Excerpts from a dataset
_ _ _ _ _

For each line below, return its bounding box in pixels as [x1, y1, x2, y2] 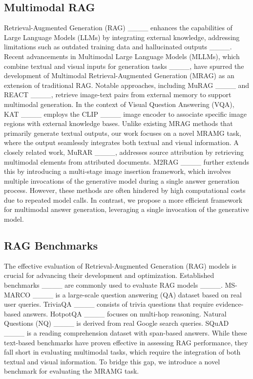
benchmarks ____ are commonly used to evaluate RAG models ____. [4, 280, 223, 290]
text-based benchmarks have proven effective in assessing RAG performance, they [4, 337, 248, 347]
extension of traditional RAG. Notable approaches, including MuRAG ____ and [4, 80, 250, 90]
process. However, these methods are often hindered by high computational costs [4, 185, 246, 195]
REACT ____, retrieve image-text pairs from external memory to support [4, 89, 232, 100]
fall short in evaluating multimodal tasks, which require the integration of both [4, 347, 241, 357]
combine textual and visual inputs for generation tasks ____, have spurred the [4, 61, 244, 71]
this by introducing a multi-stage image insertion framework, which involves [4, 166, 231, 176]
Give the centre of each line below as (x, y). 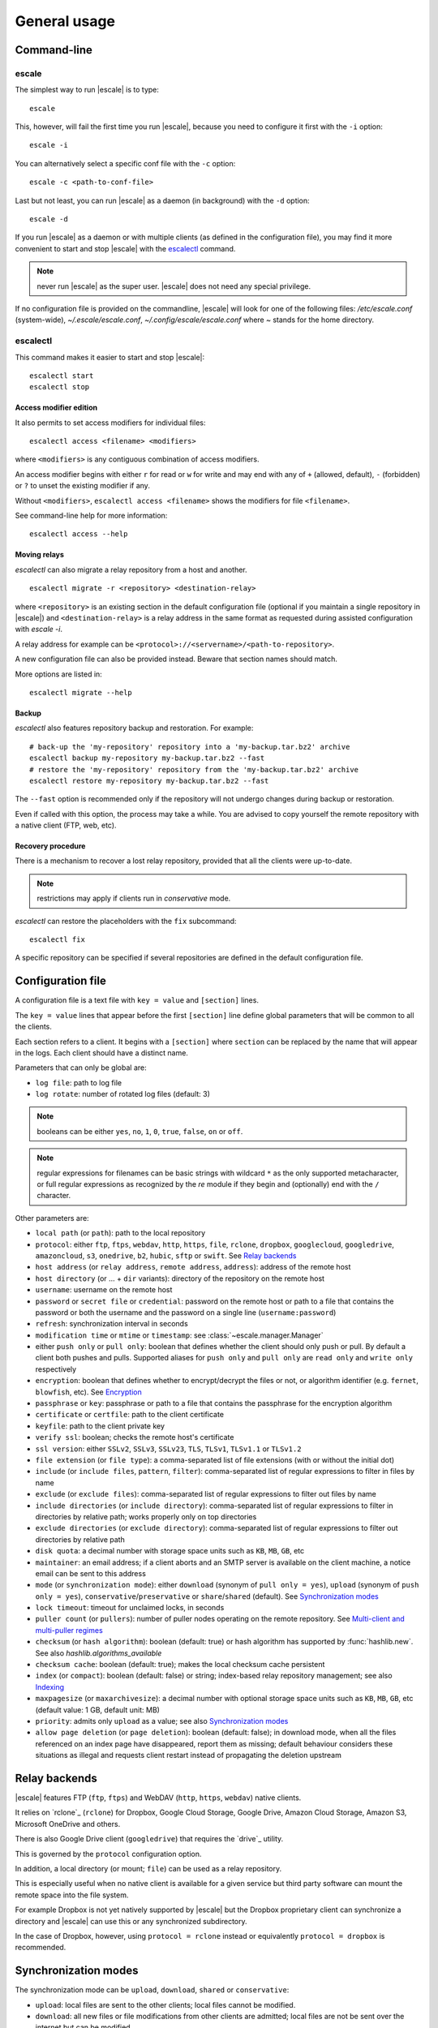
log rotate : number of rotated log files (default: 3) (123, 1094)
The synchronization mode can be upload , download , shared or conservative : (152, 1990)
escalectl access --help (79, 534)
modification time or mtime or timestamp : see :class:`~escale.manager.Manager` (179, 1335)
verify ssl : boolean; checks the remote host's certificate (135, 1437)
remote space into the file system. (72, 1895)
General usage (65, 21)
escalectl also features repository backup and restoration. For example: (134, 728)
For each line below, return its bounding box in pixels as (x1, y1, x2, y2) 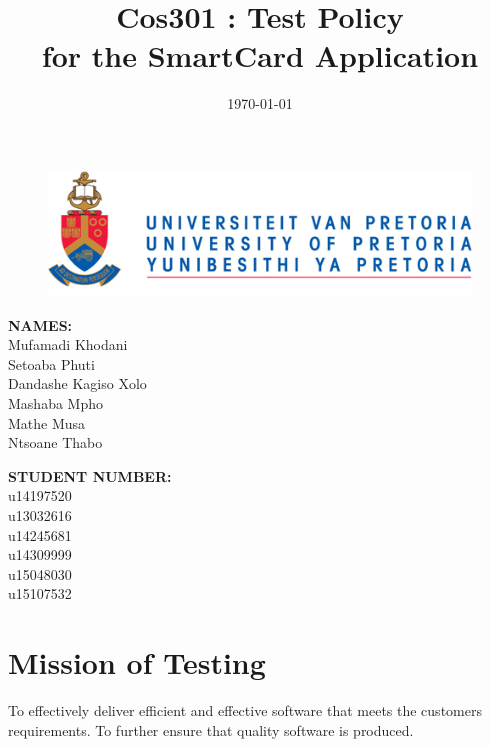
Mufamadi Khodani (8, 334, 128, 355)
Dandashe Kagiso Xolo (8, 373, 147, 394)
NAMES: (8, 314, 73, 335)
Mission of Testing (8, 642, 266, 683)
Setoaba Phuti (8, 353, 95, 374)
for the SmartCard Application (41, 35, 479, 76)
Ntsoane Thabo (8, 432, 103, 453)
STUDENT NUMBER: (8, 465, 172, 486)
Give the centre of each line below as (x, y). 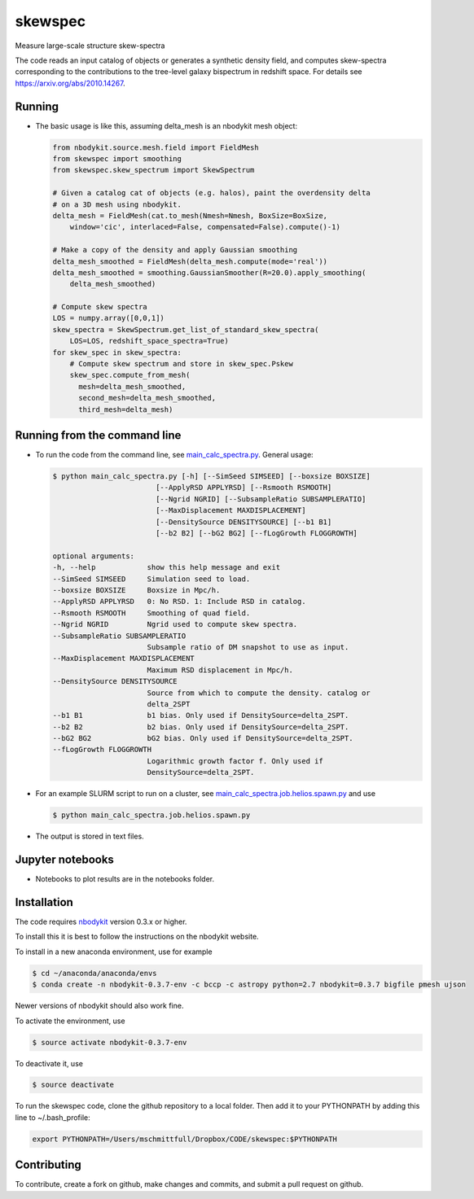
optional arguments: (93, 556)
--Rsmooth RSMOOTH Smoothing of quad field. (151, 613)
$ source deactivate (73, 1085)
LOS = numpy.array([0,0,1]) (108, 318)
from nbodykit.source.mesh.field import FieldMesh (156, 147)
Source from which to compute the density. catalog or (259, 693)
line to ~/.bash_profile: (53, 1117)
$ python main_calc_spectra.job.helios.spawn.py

_ _ _ _ _

Task requirements:
Each line above from the one containing "General usage (65, 21)" through the one containing "--Rsmooth RSMOOTH Smoothing" is to be returned verbatim. Nothing else, and no pictures.

Answer box:
General usage (65, 21)
escalectl also features repository backup and restoration. For example: (134, 728)
For each line below, return its bounding box in pixels as (x1, y1, x2, y2) 
Mufamadi Khodani (8, 334, 128, 355)
Dandashe Kagiso Xolo (8, 373, 147, 394)
NAMES: (8, 314, 73, 335)
Mission of Testing (8, 642, 266, 683)
Setoaba Phuti (8, 353, 95, 374)
for the SmartCard Application (41, 35, 479, 76)
Ntsoane Thabo (8, 432, 103, 453)
STUDENT NUMBER: (8, 465, 172, 486)
Give the centre of each line below as (x, y). 
optional arguments: (93, 556)
--Rsmooth RSMOOTH Smoothing of quad field. (151, 613)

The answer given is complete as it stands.